It's surely true that you aren't going to get SIMD-like performance by chasing pointers down a singly-linked list of floating-point numbers (is that what you're suggesting?) but not because you can only allocate 10 million list nodes per second; it's because you'll trash your cache with all those worthless cdr pointers, the CPU can't prefetch, and every cache miss costs you a 100-ns stall, which often ties up your entire socket's memory bus, as I specifically pointed out in https://news.ycombinator.com/item?id=26438596. It's true that if you use malloc you'd need a minute or two (and 30 gigabytes!) to allocate 850 million such nodes, or maybe three minutes and 60 gigabytes to allocate two such lists. But if you use the kind of allocator we're talking about in this thread, you can do that much allocation in a few seconds rather than a few minutes, although it's still not a good way to represent your matrices and vectors.

> Neither of you has confronted this.

Well, no, why would we? It's just a silly error you made. Before you made it there was no way to confront it.

> Saying that lots of small allocations has no impact on speed is counter to basically all optimization advice

Allocations aren't zero-cost, even when multiple allocations in a basic block get combined as chrisseaton says GraalVM does, unlike any of the three systems I presented measurements from; at a minimum, allocating more requires the GC to run more often, and you need to store a pointer somewhere that points at the separate allocation. (Though maybe not for very long.) As I mentioned in my other comment, I've written a popular essay exploring this topic at http://canonical.org/~kragen/memory-models.

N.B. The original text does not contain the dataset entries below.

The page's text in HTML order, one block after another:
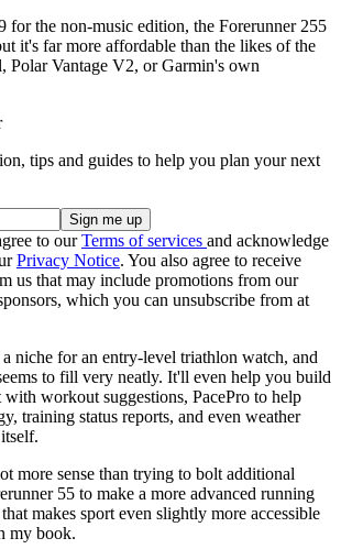
for the non-music edition, the Forerunner 255
it's far more affordable than the likes of the
Polar Vantage V2, or Garmin's own
tips and guides to help you plan your next
to ourTerms of services and acknowledge
Privacy Notice. You also agree to receive
us that may include promotions from our
which you can unsubscribe from at
niche for an entry-level triathlon watch, and
to fill very neatly. It'll even help you build
workout suggestions, PacePro to help
training status reports, and even weather
more sense than trying to bolt additional
55 to make a more advanced running
makes sport even slightly more accessible
my book.
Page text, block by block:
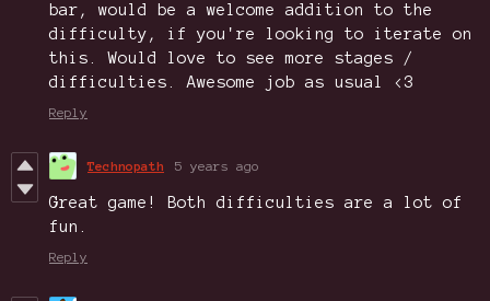
bar, would be a welcome addition to the
difficulty, if you're looking to iterate on
this. Would love to see more stages /
difficulties. Awesome job as usual <3
Reply
Technopath 5 years ago
Great game! Both difficulties are a lot of
fun.
Reply
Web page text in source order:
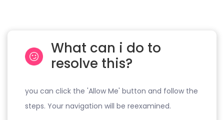
What can i do to
resolve this?
you can click the 'Allow Me' button and follow the
steps. Your navigation will be reexamined.
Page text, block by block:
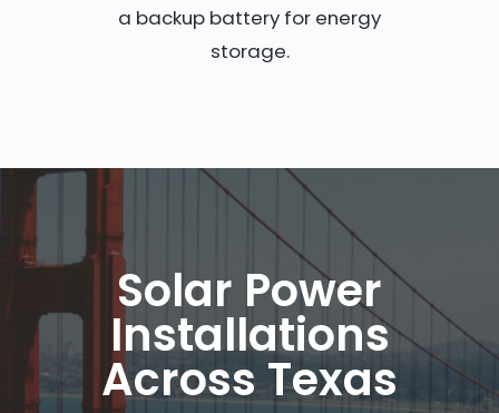
a backup battery for energy
storage.
Solar Power
Installations
Across Texas
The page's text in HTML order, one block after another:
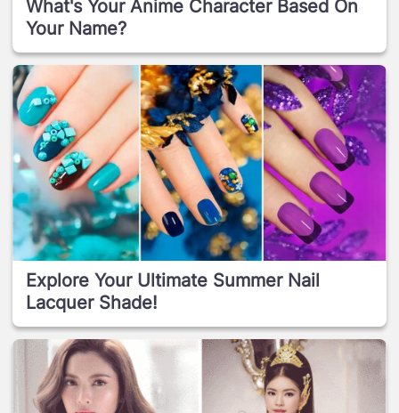
What's Your Anime Character Based On
Your Name?
Explore Your Ultimate Summer Nail
Lacquer Shade!

But the time required to allocate a few bytes can vary over two or three orders of magnitude, from the 3.4 ns I got with OCaml (or maybe 1 ns if several allocations get combined), up to the 43 ns I got with LuaJIT, up to the 100 ns malloc/free typically take, up to the 200 ns we're suffering in Hammer, up to the maybe 1000 ns you might get out of a bad implementation of malloc/free, up to maybe several microseconds on a PIC16 or something.

If you're trading off a 5-nanosecond small allocation against a 20-nanosecond L2 cache miss, you should probably use the allocation, although questions like locality of reference down the road might tip the balance the other way. If you're trading off a 100-nanosecond small allocation against a 20-nanosecond L2 cache miss, you should take the cache miss and remove the allocation. If you're trading off a 7-nanosecond small allocation in SBCL against triggering a 10000-nanosecond write-barrier by way of SBCL's SIGSEGV handler, you should definitely take the small allocation.

So, whether lots of small allocations speed your code up or slow it down depends a lot on how much small allocations cost, which depends on the system you're running on top of and the tradeoffs it's designed for.

You're familiar with a particular set of architectural tradeoffs which make small allocations pretty expensive. That's fine, and those tradeoffs might even be in some sense the objectively best choice; certainly they're the best for some range of applications. But you're mistakenly assuming that those tradeoffs are universal, despite overwhelming evidence to the contrary, going so far as to put false words in my mouth in order to defend your point of view. Please stop doing that.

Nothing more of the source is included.